__Exercise details__. Give again, word for word, each line below starting at the one that contains "specialist – proven" and ending at the one that contains "Home/Trends/Postgres Platforms".

__Provided data__.

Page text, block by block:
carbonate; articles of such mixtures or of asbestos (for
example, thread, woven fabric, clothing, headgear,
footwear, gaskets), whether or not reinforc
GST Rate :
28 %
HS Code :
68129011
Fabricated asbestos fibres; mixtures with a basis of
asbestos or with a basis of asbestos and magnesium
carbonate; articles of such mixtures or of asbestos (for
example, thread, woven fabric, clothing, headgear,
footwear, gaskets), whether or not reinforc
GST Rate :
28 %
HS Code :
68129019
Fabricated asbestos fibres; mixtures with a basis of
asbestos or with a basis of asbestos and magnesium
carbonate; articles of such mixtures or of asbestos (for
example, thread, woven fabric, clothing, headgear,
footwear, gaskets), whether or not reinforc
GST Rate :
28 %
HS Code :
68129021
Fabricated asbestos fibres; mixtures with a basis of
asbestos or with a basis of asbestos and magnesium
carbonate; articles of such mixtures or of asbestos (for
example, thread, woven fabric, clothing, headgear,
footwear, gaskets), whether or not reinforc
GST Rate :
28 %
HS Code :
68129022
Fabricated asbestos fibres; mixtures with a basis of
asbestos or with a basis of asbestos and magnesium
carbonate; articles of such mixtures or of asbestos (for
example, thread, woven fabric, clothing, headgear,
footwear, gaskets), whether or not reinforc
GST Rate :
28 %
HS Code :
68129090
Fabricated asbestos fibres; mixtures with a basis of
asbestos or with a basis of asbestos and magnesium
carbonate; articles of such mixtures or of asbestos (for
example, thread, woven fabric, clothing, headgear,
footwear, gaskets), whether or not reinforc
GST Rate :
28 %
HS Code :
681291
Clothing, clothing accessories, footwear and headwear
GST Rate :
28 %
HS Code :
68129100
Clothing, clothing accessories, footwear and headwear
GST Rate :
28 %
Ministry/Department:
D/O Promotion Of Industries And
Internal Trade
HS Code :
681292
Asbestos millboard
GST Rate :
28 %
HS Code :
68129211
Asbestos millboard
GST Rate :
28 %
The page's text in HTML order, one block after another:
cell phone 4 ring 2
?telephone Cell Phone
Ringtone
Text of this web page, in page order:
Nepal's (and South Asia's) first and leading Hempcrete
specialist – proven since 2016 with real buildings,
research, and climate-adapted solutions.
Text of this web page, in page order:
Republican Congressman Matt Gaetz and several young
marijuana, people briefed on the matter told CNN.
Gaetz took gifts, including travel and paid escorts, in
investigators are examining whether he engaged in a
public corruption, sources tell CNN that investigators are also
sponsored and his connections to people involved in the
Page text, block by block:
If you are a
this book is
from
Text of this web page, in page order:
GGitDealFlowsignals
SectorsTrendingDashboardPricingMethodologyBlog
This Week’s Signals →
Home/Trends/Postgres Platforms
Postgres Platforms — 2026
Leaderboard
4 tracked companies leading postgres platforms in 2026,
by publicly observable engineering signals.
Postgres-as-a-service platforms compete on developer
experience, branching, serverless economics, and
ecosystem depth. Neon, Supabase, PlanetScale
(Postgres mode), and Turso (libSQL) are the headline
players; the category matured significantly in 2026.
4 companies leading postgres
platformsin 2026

__Response to this exercise__.
specialist – proven since 2016 with real buildings,
research, and climate-adapted solutions.
Text of this web page, in page order:
Republican Congressman Matt Gaetz and several young
marijuana, people briefed on the matter told CNN.
Gaetz took gifts, including travel and paid escorts, in
investigators are examining whether he engaged in a
public corruption, sources tell CNN that investigators are also
sponsored and his connections to people involved in the
Page text, block by block:
If you are a
this book is
from
Text of this web page, in page order:
GGitDealFlowsignals
SectorsTrendingDashboardPricingMethodologyBlog
This Week’s Signals →
Home/Trends/Postgres Platforms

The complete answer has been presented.